Successor representations (these papers by Stachenfeld and de Cothi make for good prereading) are probably learnt in hippocampus to assist navigation algorithms. They store compressed information about future state occupancy, under a given policy, starting from the current state. They are mathematically well defined and they (as well as the navigation algormiths they support) explain much behavioural and anatomical evidence. Like typical `value functions' in reinforcement learning, it is usually assumed that these successor representations are learned by error-based temporal difference (TD) update steps however the implementation of this mechanism in hippocampus has not been studied extensively and is probably biologically implausible.

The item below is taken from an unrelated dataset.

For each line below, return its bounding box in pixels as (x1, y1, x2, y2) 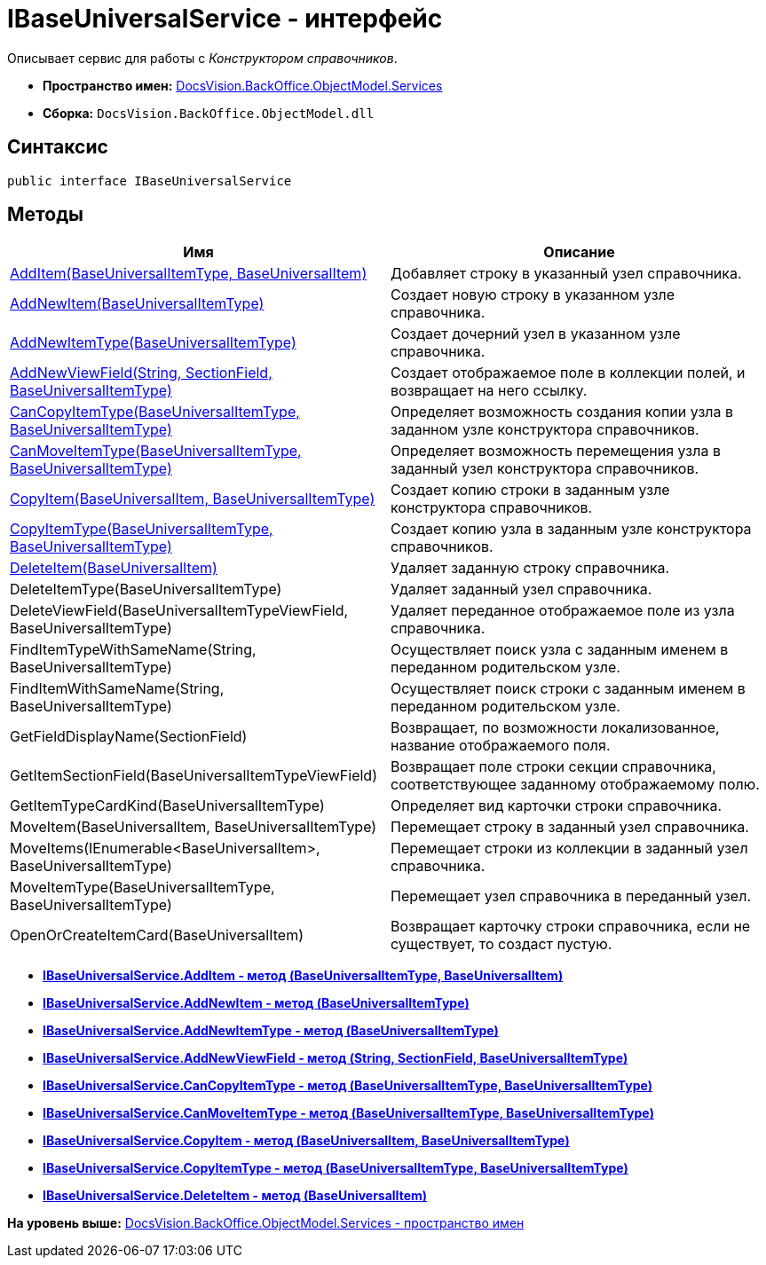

Here we propose, build and test a fundamentally different mechanism for learning successor representations based on standard Hebbian learning.
As an animal moves through the environment place cells in hippocampus, centred at points along the chosen path, fire sequentially. By binding cells in this sequence according to rules of spike timing dependent plasticity a close approximation to the SR is learnt in the binding weights. Broadly speaking if cell A always fires before cell B in a sequence there will be a strong binding weight from A to B learn according to the rules of STDP. It so happens that the successor feature for location B, starting at location A is also high under the current policy (location A implies you are likely to soon be at location B). A similar story holds for cell C which will bind less trongly to A as their firing is seperated further in time but will also have a lower successror feature under the current policy.
Though the Hebbian weight matrix doesn't strictly converge to the true SR we show the approximation is close, sufficiently so to reproduce know features of place cells derived from the weight matrix. Additionally along-path cell firing is likely too far seperated in time for STDP (known to have a very short plasiticity window) ot bind them. This is solved by theta precession, know to cause rapid theta sweeps over the local trajectory. These sweeps occur much faster than the trajectory is actually traversed, fast enough to bring successive spike timing within the STDP window. A trivial model of theta phase precession and therefore theta sweeps is implemented in our code.
class MazeAgent() initialises an agent within a maze, built up of walls. In side the maze is an agent who, following a policy, can explore the maze. The agent is popluated with a large number of 'basis cells' who's firing rate is determined by the location within the maze. Typically these have large gaussian receptive field but they could be one-hot. These population firing vecotor of these cells forms the basis of the learning rules which (through temporal difference learning or, as we aim to show, hebbian learning) learn the successor feature matrix. Shown here is walking around at 0.16m/s, for 100 seconds. The policy is pseudorandom walk (with momentum) with a mild preference to follow, rather than collide with, the walls. This figure shows 4 of the potential maze designs and the path of the agent moving around the maze: (A) a large 2D room, (B) a four compartment room with open and closable doors, (C) a 1D maze, (D) a 1D loop (the gent is teleported to the otherside when it crosses an end
Following the last 'loop' example, below shows the location of 50 large basis feature-cells placed alongd along the track (red cell receptive field shown in full for scale). The figure below this, on the left, shows the successor matrix learnt by TD learning. On the rgiht is the STDP weight matrix (i.e. `approximate SR matrix').
The final figure shows the result of using this successor feature matrix to define 'place cells'. Notice that, like with real place cells, they start to skew against the direction of travel.